Give back exactly the lines of the data below, starting with the line that has "Learning from Incidents" and going on through the line that has "Advancing Site Safety".

** Opening Data to process block **

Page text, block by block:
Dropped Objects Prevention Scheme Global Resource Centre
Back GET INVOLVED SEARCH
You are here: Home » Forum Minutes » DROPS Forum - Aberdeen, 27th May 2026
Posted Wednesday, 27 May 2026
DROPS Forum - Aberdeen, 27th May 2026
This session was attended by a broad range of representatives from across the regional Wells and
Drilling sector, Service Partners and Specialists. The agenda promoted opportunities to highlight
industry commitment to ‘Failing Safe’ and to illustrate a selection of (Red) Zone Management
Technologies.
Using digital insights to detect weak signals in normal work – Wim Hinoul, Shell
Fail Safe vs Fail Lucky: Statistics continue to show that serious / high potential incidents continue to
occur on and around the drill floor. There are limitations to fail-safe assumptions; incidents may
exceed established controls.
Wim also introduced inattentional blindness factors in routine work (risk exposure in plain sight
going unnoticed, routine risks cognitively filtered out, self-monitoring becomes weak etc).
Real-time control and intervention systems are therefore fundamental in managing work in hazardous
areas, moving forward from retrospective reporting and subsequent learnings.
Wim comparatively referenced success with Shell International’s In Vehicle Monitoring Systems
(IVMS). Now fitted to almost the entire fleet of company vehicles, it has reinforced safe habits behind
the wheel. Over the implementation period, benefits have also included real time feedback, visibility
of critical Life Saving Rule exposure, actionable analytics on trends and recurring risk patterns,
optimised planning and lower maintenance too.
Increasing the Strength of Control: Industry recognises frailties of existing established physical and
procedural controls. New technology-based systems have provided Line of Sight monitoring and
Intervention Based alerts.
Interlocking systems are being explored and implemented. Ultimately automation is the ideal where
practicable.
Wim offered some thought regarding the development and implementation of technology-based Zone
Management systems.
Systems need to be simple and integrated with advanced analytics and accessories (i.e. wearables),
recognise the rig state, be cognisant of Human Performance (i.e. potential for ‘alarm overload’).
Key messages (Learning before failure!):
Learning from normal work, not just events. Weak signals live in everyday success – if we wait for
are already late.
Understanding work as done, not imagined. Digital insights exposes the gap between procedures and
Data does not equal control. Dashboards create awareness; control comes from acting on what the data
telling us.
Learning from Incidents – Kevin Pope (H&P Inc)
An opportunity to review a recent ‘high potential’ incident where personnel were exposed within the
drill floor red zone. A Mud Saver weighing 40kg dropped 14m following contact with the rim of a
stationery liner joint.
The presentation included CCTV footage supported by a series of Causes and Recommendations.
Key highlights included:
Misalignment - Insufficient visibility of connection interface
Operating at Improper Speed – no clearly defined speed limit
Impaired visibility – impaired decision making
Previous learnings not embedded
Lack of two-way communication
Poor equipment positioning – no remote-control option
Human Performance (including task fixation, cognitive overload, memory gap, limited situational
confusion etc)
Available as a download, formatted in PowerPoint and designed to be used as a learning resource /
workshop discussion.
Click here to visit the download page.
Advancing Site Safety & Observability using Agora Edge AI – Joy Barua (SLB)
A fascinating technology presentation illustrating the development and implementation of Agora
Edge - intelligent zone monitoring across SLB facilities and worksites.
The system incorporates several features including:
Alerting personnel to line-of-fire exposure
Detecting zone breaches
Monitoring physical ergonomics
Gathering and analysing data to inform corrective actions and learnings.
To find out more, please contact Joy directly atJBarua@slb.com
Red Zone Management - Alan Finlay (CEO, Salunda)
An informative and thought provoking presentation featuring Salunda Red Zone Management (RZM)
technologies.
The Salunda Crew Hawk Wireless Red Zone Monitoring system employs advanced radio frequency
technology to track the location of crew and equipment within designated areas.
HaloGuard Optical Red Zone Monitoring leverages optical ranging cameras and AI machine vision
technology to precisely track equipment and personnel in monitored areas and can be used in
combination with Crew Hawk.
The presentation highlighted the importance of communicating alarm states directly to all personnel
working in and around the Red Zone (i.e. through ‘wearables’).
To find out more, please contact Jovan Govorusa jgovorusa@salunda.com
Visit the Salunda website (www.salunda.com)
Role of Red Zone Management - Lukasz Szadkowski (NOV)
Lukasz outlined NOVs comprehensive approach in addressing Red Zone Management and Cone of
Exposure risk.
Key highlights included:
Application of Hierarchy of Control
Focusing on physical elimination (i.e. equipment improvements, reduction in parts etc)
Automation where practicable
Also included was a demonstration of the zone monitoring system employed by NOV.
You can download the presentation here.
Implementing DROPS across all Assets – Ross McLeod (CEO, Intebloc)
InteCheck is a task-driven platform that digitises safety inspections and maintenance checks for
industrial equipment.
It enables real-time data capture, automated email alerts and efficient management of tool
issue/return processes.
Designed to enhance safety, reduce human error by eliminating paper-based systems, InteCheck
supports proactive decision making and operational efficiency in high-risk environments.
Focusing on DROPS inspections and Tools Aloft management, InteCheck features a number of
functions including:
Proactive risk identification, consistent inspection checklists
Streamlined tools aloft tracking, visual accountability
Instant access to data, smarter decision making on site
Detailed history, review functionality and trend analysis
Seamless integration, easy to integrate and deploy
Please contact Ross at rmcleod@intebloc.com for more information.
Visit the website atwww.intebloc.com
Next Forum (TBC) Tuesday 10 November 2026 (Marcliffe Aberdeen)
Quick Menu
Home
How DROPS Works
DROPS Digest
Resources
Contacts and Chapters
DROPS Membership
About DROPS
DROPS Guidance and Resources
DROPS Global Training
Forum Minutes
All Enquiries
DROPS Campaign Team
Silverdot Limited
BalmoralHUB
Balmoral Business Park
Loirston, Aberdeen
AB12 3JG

** Closing Data to process block **

» **Answer box**
Learning from Incidents – Kevin Pope (H&P Inc)
An opportunity to review a recent ‘high potential’ incident where personnel were exposed within the
drill floor red zone. A Mud Saver weighing 40kg dropped 14m following contact with the rim of a
stationery liner joint.
The presentation included CCTV footage supported by a series of Causes and Recommendations.
Key highlights included:
Misalignment - Insufficient visibility of connection interface
Operating at Improper Speed – no clearly defined speed limit
Impaired visibility – impaired decision making
Previous learnings not embedded
Lack of two-way communication
Poor equipment positioning – no remote-control option
Human Performance (including task fixation, cognitive overload, memory gap, limited situational
confusion etc)
Available as a download, formatted in PowerPoint and designed to be used as a learning resource /
workshop discussion.
Click here to visit the download page.
Advancing Site Safety & Observability using Agora Edge AI – Joy Barua (SLB)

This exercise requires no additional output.